TASK PROMPT -> Every record, apart from its pictures, should be repeated exactly.

^^^^^^^^

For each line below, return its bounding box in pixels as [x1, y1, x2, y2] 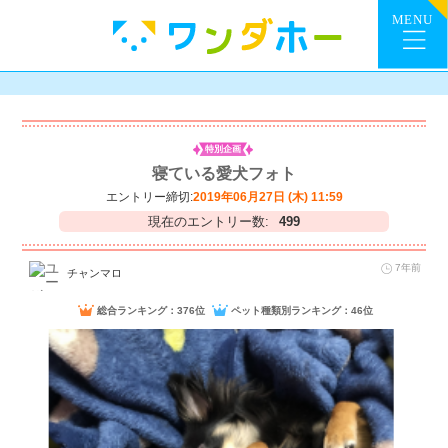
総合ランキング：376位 [97, 305, 206, 317]
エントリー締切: [105, 189, 193, 204]
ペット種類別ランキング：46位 [231, 305, 374, 317]
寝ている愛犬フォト [152, 164, 296, 182]
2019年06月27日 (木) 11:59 [192, 189, 343, 204]
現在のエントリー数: [148, 213, 269, 229]

^^^^^^^^

WRITTEN RESPONSE ->
For each line below, return its bounding box in pixels as [x1, y1, x2, y2] 
総合ランキング：376位 [97, 305, 206, 317]
エントリー締切: [105, 189, 193, 204]
ペット種類別ランキング：46位 [231, 305, 374, 317]
寝ている愛犬フォト [152, 164, 296, 182]
2019年06月27日 (木) 11:59 [192, 189, 343, 204]
現在のエントリー数: [148, 213, 269, 229]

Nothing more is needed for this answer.